The expected result is an exact restatement of the data, free of pictures.

Recorded data:
····················

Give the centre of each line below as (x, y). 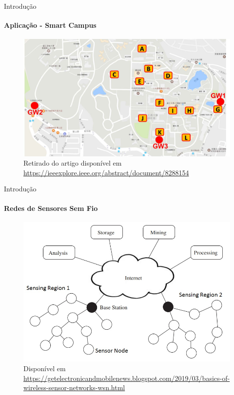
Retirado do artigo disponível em (73, 163)
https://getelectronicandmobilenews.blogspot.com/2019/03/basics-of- (127, 378)
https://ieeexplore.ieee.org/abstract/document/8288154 (106, 172)
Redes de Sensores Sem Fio (51, 208)
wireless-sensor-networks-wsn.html (74, 387)
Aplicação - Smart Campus (50, 25)
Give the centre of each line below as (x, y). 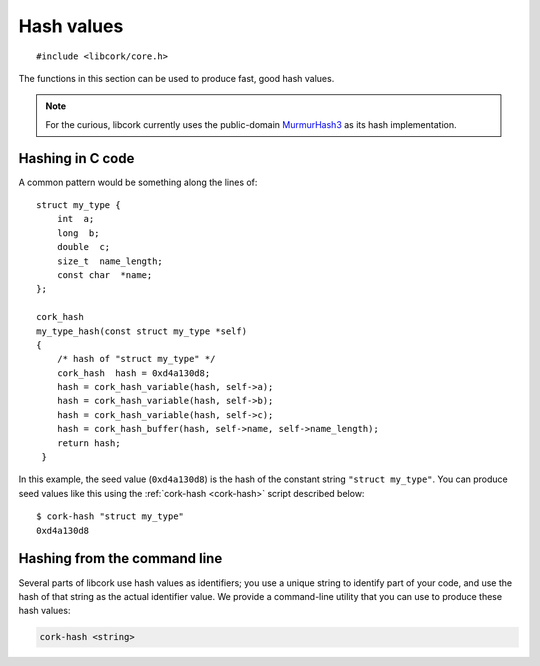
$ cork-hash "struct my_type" (110, 516)
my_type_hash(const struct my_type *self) (142, 331)
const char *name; (104, 274)
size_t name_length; (110, 261)
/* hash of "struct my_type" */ (136, 359)
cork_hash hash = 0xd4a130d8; (133, 373)
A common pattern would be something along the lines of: (138, 182)
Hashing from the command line (120, 558)
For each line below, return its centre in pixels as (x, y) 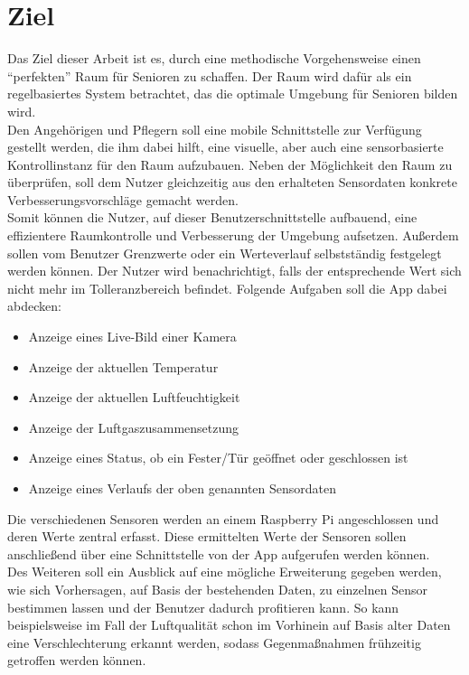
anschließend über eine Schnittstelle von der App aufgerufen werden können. (219, 553)
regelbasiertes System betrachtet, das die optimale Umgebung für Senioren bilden (233, 94)
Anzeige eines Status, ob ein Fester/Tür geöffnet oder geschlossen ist (218, 458)
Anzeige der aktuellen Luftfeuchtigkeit (134, 397)
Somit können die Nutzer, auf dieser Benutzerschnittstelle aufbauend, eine (212, 217)
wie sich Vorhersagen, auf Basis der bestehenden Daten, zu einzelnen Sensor (217, 589)
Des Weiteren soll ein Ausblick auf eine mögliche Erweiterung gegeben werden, (225, 572)
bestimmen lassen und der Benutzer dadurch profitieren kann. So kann (203, 607)
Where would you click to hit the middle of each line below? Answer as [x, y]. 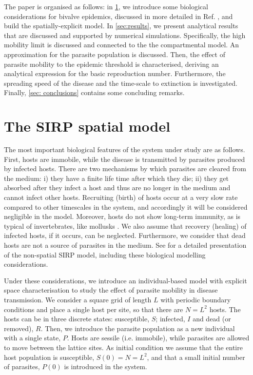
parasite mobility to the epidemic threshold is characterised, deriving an [111, 64]
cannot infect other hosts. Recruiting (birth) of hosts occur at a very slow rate [121, 197]
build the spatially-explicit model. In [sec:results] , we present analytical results [121, 26]
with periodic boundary [196, 299]
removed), [19, 328]
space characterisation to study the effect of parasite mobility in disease [111, 290]
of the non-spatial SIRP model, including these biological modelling [105, 254]
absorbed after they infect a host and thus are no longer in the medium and [117, 187]
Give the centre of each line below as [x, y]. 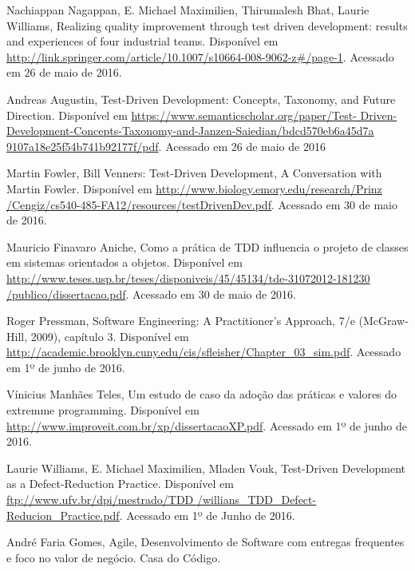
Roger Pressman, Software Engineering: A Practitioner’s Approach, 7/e [181, 321]
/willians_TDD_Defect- [257, 500]
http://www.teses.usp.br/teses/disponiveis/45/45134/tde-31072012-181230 [188, 278]
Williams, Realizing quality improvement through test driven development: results [207, 25]
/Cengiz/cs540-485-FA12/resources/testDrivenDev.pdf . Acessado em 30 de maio [202, 204]
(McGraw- [383, 321]
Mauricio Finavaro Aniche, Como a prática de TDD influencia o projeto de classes [207, 246]
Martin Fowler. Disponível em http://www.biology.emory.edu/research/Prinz [194, 188]
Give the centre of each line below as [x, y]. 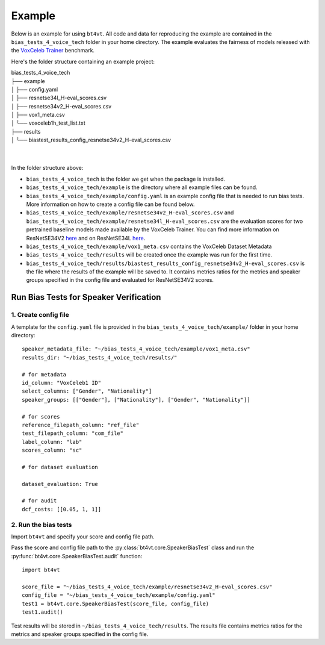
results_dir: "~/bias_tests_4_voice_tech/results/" [100, 357]
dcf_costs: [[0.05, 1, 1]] [62, 509]
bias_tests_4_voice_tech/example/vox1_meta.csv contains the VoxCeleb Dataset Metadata [149, 246]
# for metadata [44, 374]
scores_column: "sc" [52, 450]
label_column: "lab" [52, 442]
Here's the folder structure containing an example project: [83, 61]
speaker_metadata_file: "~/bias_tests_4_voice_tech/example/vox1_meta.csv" [136, 349]
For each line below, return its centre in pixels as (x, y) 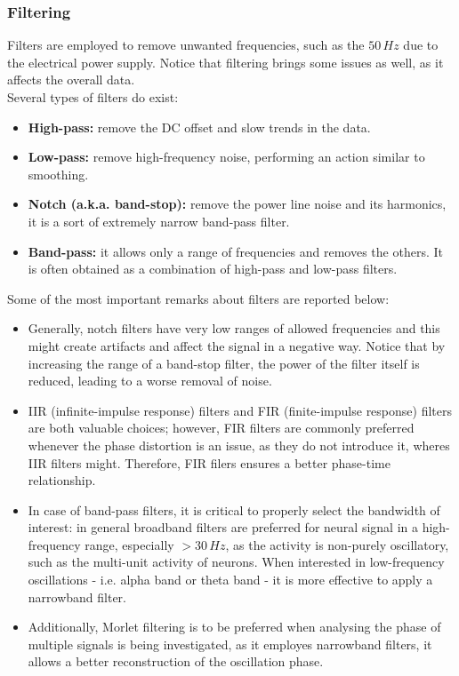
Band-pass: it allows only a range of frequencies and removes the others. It (235, 251)
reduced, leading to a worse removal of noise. (150, 381)
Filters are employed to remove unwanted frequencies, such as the (186, 45)
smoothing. (58, 174)
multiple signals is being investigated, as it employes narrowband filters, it (230, 644)
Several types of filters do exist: (93, 97)
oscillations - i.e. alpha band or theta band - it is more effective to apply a (230, 580)
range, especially (129, 544)
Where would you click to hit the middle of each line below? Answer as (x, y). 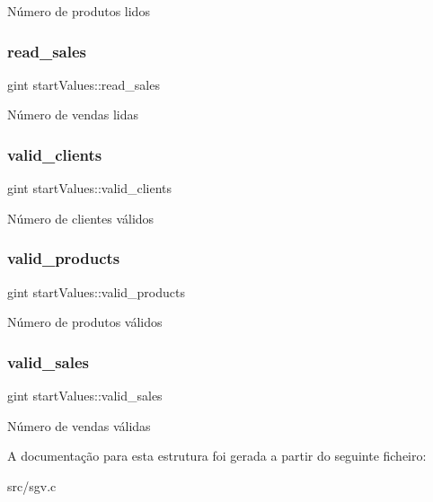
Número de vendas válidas (79, 425)
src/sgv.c (32, 485)
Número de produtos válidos (85, 322)
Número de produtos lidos (79, 11)
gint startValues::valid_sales (85, 396)
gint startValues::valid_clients (90, 188)
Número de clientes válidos (81, 218)
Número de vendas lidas (73, 114)
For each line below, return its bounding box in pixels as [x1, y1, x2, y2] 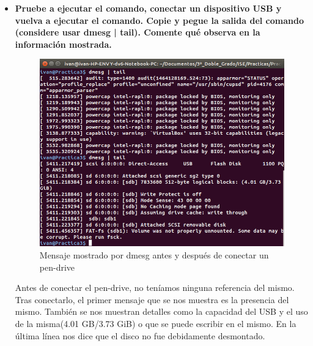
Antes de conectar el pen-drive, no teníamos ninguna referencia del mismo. [15, 281, 295, 294]
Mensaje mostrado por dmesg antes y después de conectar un [39, 248, 269, 261]
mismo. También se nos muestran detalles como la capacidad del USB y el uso [15, 305, 308, 318]
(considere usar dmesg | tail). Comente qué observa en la [15, 26, 260, 39]
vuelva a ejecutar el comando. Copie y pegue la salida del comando [15, 13, 304, 26]
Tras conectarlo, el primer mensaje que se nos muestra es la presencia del [15, 293, 289, 306]
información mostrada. [15, 37, 112, 50]
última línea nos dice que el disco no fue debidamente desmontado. [15, 329, 265, 342]
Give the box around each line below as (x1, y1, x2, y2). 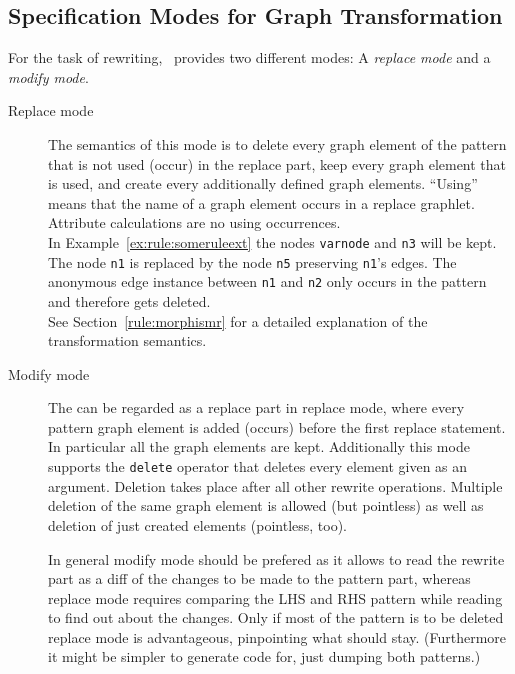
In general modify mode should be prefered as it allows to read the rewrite (48, 548, 505, 569)
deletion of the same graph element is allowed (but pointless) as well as (48, 495, 484, 516)
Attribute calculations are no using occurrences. (48, 212, 341, 233)
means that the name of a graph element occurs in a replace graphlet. (48, 192, 475, 213)
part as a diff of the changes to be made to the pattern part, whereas (48, 568, 471, 589)
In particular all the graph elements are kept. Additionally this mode (48, 436, 470, 457)
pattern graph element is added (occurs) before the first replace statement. (48, 416, 506, 437)
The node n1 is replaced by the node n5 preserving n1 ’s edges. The (48, 251, 457, 272)
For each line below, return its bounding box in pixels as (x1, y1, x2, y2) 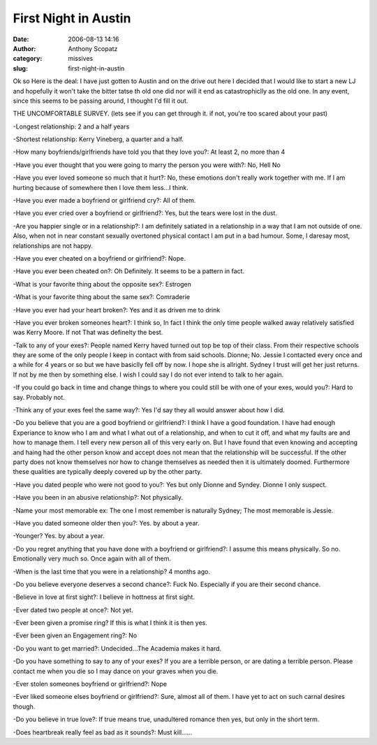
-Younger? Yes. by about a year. (13, 532, 105, 540)
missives (68, 55, 94, 63)
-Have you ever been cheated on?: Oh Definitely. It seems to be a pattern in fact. (13, 267, 244, 275)
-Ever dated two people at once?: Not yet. (13, 605, 134, 614)
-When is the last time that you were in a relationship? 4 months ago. (13, 567, 211, 576)
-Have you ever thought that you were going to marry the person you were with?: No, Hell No (13, 161, 281, 169)
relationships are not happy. (13, 241, 94, 249)
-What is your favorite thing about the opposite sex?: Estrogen (13, 280, 192, 288)
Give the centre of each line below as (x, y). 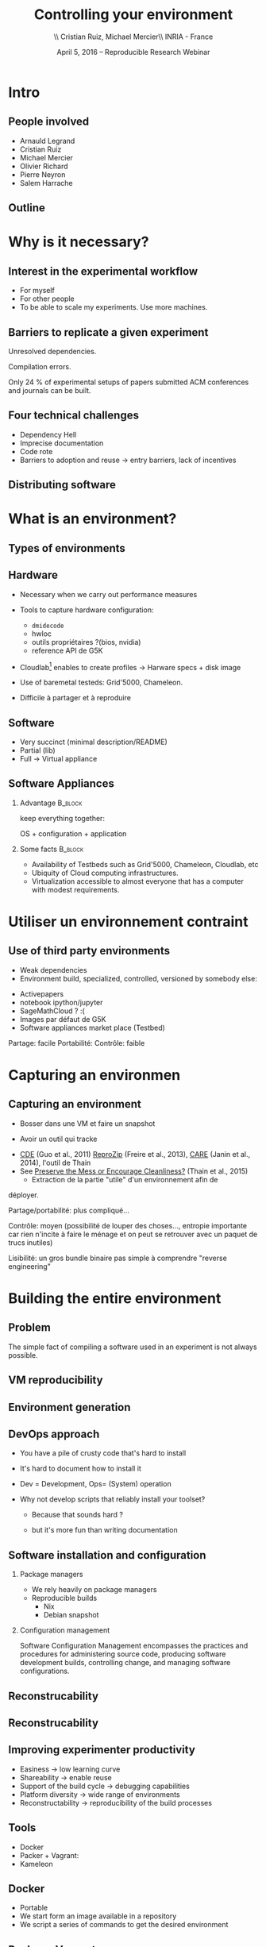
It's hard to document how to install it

····················

### Result:
Give the centre of each line below as (x, y). 
Retirado do artigo disponível em (73, 163)
https://getelectronicandmobilenews.blogspot.com/2019/03/basics-of- (127, 378)
https://ieeexplore.ieee.org/abstract/document/8288154 (106, 172)
Redes de Sensores Sem Fio (51, 208)
wireless-sensor-networks-wsn.html (74, 387)
Aplicação - Smart Campus (50, 25)
Give the centre of each line below as (x, y). 
$ cork-hash "struct my_type" (110, 516)
my_type_hash(const struct my_type *self) (142, 331)
const char *name; (104, 274)
size_t name_length; (110, 261)
/* hash of "struct my_type" */ (136, 359)
cork_hash hash = 0xd4a130d8; (133, 373)
A common pattern would be something along the lines of: (138, 182)
Hashing from the command line (120, 558)
For each line below, return its centre in pixels as (x, y) 
anschließend über eine Schnittstelle von der App aufgerufen werden können. (219, 553)
regelbasiertes System betrachtet, das die optimale Umgebung für Senioren bilden (233, 94)
Anzeige eines Status, ob ein Fester/Tür geöffnet oder geschlossen ist (218, 458)
Anzeige der aktuellen Luftfeuchtigkeit (134, 397)
Somit können die Nutzer, auf dieser Benutzerschnittstelle aufbauend, eine (212, 217)
wie sich Vorhersagen, auf Basis der bestehenden Daten, zu einzelnen Sensor (217, 589)
Des Weiteren soll ein Ausblick auf eine mögliche Erweiterung gegeben werden, (225, 572)
bestimmen lassen und der Benutzer dadurch profitieren kann. So kann (203, 607)
Where would you click to hit the middle of each line below? Answer as [x, y]. 
parasite mobility to the epidemic threshold is characterised, deriving an [111, 64]
cannot infect other hosts. Recruiting (birth) of hosts occur at a very slow rate [121, 197]
build the spatially-explicit model. In [sec:results] , we present analytical results [121, 26]
with periodic boundary [196, 299]
removed), [19, 328]
space characterisation to study the effect of parasite mobility in disease [111, 290]
of the non-spatial SIRP model, including these biological modelling [105, 254]
absorbed after they infect a host and thus are no longer in the medium and [117, 187]
Give the centre of each line below as [x, y]. 
Roger Pressman, Software Engineering: A Practitioner’s Approach, 7/e [181, 321]
/willians_TDD_Defect- [257, 500]
http://www.teses.usp.br/teses/disponiveis/45/45134/tde-31072012-181230 [188, 278]
Williams, Realizing quality improvement through test driven development: results [207, 25]
/Cengiz/cs540-485-FA12/resources/testDrivenDev.pdf . Acessado em 30 de maio [202, 204]
(McGraw- [383, 321]
Mauricio Finavaro Aniche, Como a prática de TDD influencia o projeto de classes [207, 246]
Martin Fowler. Disponível em http://www.biology.emory.edu/research/Prinz [194, 188]
Give the centre of each line below as [x, y]. 
results_dir: "~/bias_tests_4_voice_tech/results/" [100, 357]
dcf_costs: [[0.05, 1, 1]] [62, 509]
bias_tests_4_voice_tech/example/vox1_meta.csv contains the VoxCeleb Dataset Metadata [149, 246]
# for metadata [44, 374]
scores_column: "sc" [52, 450]
label_column: "lab" [52, 442]
Here's the folder structure containing an example project: [83, 61]
speaker_metadata_file: "~/bias_tests_4_voice_tech/example/vox1_meta.csv" [136, 349]
For each line below, return its centre in pixels as (x, y) 
Band-pass: it allows only a range of frequencies and removes the others. It (235, 251)
reduced, leading to a worse removal of noise. (150, 381)
Filters are employed to remove unwanted frequencies, such as the (186, 45)
smoothing. (58, 174)
multiple signals is being investigated, as it employes narrowband filters, it (230, 644)
Several types of filters do exist: (93, 97)
oscillations - i.e. alpha band or theta band - it is more effective to apply a (230, 580)
range, especially (129, 544)
Where would you click to hit the middle of each line below? Answer as (x, y). 
Número de vendas válidas (79, 425)
src/sgv.c (32, 485)
Número de produtos válidos (85, 322)
Número de produtos lidos (79, 11)
gint startValues::valid_sales (85, 396)
gint startValues::valid_clients (90, 188)
Número de clientes válidos (81, 218)
Número de vendas lidas (73, 114)
For each line below, return its bounding box in pixels as [x1, y1, x2, y2] 
Antes de conectar el pen-drive, no teníamos ninguna referencia del mismo. [15, 281, 295, 294]
Mensaje mostrado por dmesg antes y después de conectar un [39, 248, 269, 261]
mismo. También se nos muestran detalles como la capacidad del USB y el uso [15, 305, 308, 318]
(considere usar dmesg | tail). Comente qué observa en la [15, 26, 260, 39]
vuelva a ejecutar el comando. Copie y pegue la salida del comando [15, 13, 304, 26]
Tras conectarlo, el primer mensaje que se nos muestra es la presencia del [15, 293, 289, 306]
información mostrada. [15, 37, 112, 50]
última línea nos dice que el disco no fue debidamente desmontado. [15, 329, 265, 342]
Give the box around each line below as (x1, y1, x2, y2). 
In general modify mode should be prefered as it allows to read the rewrite (48, 548, 505, 569)
deletion of the same graph element is allowed (but pointless) as well as (48, 495, 484, 516)
Attribute calculations are no using occurrences. (48, 212, 341, 233)
means that the name of a graph element occurs in a replace graphlet. (48, 192, 475, 213)
part as a diff of the changes to be made to the pattern part, whereas (48, 568, 471, 589)
In particular all the graph elements are kept. Additionally this mode (48, 436, 470, 457)
pattern graph element is added (occurs) before the first replace statement. (48, 416, 506, 437)
The node n1 is replaced by the node n5 preserving n1 ’s edges. The (48, 251, 457, 272)
For each line below, return its bounding box in pixels as (x1, y1, x2, y2) 
-Younger? Yes. by about a year. (13, 532, 105, 540)
missives (68, 55, 94, 63)
-Have you ever been cheated on?: Oh Definitely. It seems to be a pattern in fact. (13, 267, 244, 275)
-Ever dated two people at once?: Not yet. (13, 605, 134, 614)
-When is the last time that you were in a relationship? 4 months ago. (13, 567, 211, 576)
-Have you ever thought that you were going to marry the person you were with?: No, Hell No (13, 161, 281, 169)
relationships are not happy. (13, 241, 94, 249)
-What is your favorite thing about the opposite sex?: Estrogen (13, 280, 192, 288)
Give the centre of each line below as (x, y). 
It's hard to document how to install it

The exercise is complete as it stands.